** WHAT TO PRODUCE **
Among the lines of the records below, copy those that hold the word "wait".
::::::
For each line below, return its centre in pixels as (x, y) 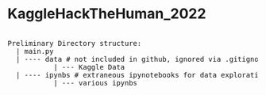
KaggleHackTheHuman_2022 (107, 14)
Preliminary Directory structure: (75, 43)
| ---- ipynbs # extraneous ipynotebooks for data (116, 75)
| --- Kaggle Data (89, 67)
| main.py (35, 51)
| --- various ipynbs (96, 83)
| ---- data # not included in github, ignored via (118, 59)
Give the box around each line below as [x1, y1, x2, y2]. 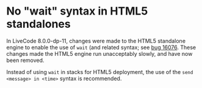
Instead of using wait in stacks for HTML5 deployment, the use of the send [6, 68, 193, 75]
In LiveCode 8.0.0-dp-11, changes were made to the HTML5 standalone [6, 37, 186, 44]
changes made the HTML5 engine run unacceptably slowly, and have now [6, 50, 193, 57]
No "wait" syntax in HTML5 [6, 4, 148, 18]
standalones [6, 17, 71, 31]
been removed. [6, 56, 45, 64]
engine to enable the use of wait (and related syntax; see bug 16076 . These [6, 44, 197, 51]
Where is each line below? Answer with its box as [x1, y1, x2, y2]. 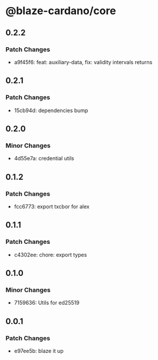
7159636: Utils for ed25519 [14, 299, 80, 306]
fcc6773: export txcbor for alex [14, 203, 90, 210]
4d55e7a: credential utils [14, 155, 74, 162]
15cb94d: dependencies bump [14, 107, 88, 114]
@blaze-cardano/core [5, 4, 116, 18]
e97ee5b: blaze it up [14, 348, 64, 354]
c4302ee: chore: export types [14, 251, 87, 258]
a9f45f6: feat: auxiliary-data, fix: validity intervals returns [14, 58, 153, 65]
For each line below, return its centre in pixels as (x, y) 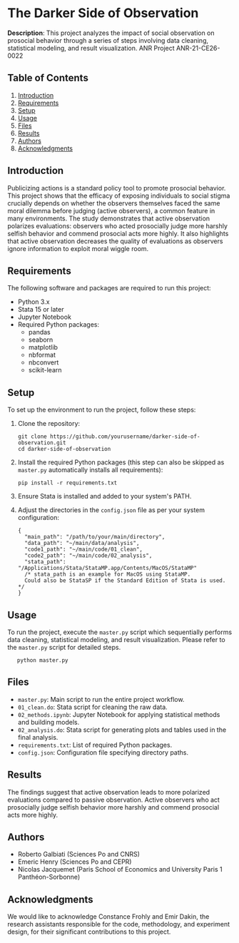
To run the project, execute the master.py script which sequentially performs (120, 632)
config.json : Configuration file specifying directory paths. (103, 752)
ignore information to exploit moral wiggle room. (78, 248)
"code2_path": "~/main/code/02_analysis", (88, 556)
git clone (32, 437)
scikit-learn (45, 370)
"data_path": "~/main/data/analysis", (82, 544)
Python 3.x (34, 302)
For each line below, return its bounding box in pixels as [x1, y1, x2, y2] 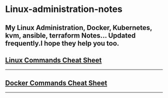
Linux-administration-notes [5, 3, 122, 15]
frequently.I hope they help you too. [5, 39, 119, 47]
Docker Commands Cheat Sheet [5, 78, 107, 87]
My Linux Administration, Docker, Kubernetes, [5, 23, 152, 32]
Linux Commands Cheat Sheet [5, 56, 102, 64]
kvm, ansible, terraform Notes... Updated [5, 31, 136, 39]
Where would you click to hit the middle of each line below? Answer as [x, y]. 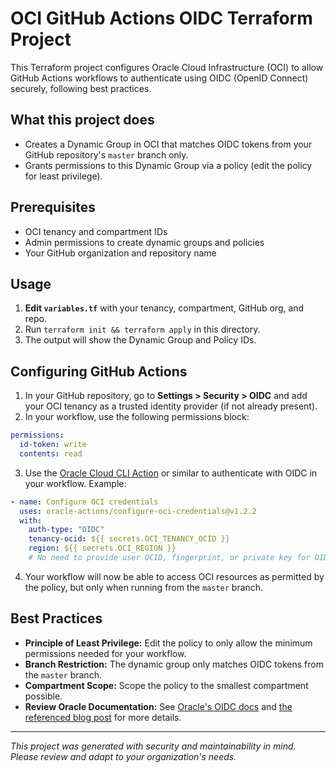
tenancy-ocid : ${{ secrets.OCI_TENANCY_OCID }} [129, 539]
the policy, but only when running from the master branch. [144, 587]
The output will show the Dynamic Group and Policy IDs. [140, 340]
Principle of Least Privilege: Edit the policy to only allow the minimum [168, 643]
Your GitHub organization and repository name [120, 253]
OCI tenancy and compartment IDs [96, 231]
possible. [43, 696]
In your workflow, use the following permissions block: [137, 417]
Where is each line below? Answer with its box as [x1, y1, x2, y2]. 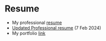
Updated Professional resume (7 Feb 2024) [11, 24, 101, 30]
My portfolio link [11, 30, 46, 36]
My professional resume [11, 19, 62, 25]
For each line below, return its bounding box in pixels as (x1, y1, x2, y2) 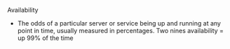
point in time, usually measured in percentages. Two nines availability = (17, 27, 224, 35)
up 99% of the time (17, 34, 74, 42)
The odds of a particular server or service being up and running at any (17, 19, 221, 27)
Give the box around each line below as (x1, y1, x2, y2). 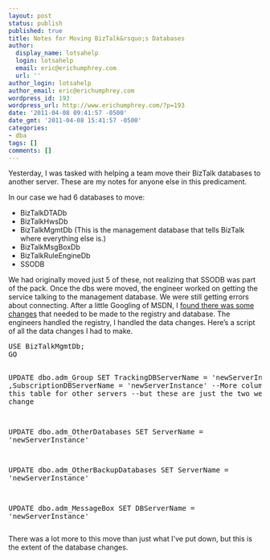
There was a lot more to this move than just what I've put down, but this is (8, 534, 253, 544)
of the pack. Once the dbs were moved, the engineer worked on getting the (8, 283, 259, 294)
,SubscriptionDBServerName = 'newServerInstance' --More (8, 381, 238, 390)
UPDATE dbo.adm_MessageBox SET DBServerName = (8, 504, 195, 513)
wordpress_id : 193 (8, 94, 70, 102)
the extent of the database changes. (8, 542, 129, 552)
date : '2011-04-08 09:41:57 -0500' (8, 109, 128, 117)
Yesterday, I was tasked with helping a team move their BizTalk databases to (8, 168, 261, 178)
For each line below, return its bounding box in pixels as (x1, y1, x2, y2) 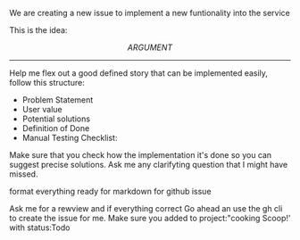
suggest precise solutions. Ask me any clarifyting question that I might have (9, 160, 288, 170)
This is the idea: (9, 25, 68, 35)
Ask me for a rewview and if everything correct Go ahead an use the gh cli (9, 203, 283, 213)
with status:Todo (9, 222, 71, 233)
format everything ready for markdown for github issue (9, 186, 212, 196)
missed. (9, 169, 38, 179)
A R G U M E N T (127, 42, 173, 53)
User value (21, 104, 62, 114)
::::::
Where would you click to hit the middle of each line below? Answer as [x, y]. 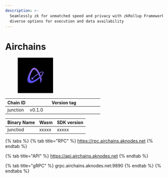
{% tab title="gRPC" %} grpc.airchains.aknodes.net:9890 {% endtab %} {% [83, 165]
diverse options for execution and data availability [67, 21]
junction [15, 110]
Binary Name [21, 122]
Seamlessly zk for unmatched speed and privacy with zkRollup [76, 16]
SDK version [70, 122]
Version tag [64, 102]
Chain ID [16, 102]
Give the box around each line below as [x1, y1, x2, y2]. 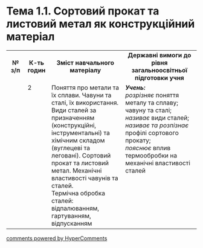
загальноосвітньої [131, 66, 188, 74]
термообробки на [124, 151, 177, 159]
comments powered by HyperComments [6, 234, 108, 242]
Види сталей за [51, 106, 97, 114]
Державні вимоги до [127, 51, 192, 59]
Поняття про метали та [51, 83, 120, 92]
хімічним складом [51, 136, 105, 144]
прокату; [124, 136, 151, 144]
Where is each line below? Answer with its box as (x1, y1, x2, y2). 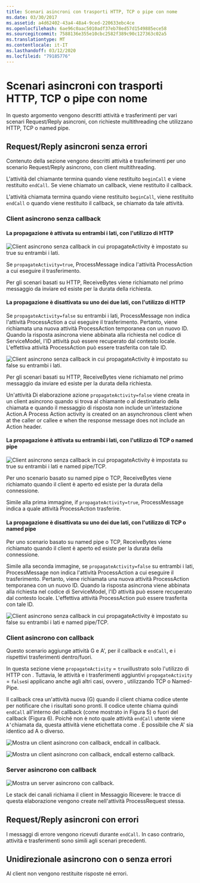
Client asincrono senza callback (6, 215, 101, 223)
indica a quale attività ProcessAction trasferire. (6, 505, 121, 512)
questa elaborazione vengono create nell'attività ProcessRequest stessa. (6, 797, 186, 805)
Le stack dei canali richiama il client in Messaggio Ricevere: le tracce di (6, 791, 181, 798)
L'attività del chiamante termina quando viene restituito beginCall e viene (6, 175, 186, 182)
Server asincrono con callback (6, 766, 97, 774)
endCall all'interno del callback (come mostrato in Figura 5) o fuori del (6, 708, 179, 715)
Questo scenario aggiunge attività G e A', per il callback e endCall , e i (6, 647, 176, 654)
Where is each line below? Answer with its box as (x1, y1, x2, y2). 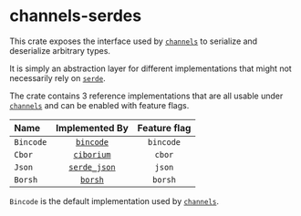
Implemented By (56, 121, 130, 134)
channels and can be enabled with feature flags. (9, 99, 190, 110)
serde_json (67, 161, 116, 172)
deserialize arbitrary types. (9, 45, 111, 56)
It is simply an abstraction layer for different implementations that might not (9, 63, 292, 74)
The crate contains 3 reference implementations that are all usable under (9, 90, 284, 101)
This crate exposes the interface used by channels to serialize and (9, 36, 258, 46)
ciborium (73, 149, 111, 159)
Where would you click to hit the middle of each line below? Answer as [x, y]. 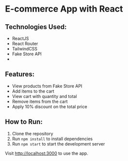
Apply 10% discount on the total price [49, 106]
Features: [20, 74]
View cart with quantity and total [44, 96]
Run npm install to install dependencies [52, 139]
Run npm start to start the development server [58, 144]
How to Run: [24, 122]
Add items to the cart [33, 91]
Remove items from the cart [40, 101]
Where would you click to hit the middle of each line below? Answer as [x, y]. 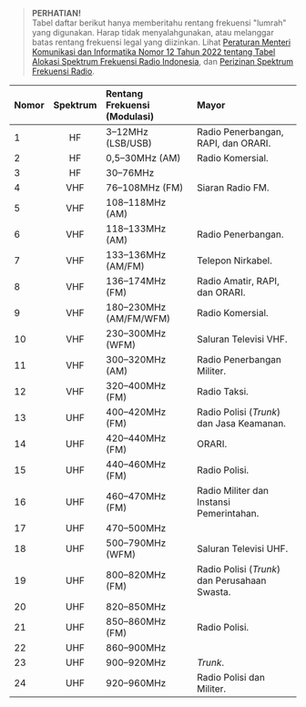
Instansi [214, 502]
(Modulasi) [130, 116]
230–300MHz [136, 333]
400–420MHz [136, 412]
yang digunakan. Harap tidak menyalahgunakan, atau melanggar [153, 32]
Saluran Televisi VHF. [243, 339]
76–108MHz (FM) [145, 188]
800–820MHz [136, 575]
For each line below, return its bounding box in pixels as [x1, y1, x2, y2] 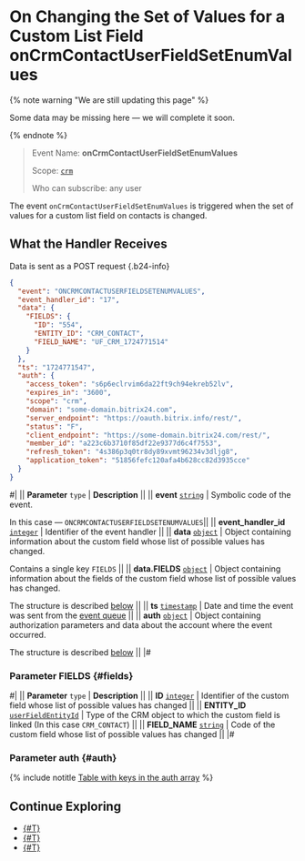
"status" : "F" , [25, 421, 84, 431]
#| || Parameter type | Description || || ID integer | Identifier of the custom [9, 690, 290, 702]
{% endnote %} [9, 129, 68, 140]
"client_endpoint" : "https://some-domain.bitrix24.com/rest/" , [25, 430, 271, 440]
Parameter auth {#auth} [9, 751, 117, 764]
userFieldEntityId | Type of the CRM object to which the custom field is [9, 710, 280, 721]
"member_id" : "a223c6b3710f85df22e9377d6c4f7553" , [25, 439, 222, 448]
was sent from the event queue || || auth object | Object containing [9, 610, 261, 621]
::::::
** WRITTEN REPLY **
Instead of using wait in stacks for HTML5 deployment, the use of the send [6, 68, 193, 75]
No "wait" syntax in HTML5 [6, 4, 148, 18]
engine to enable the use of wait (and related syntax; see bug 16076 . These [6, 44, 197, 51]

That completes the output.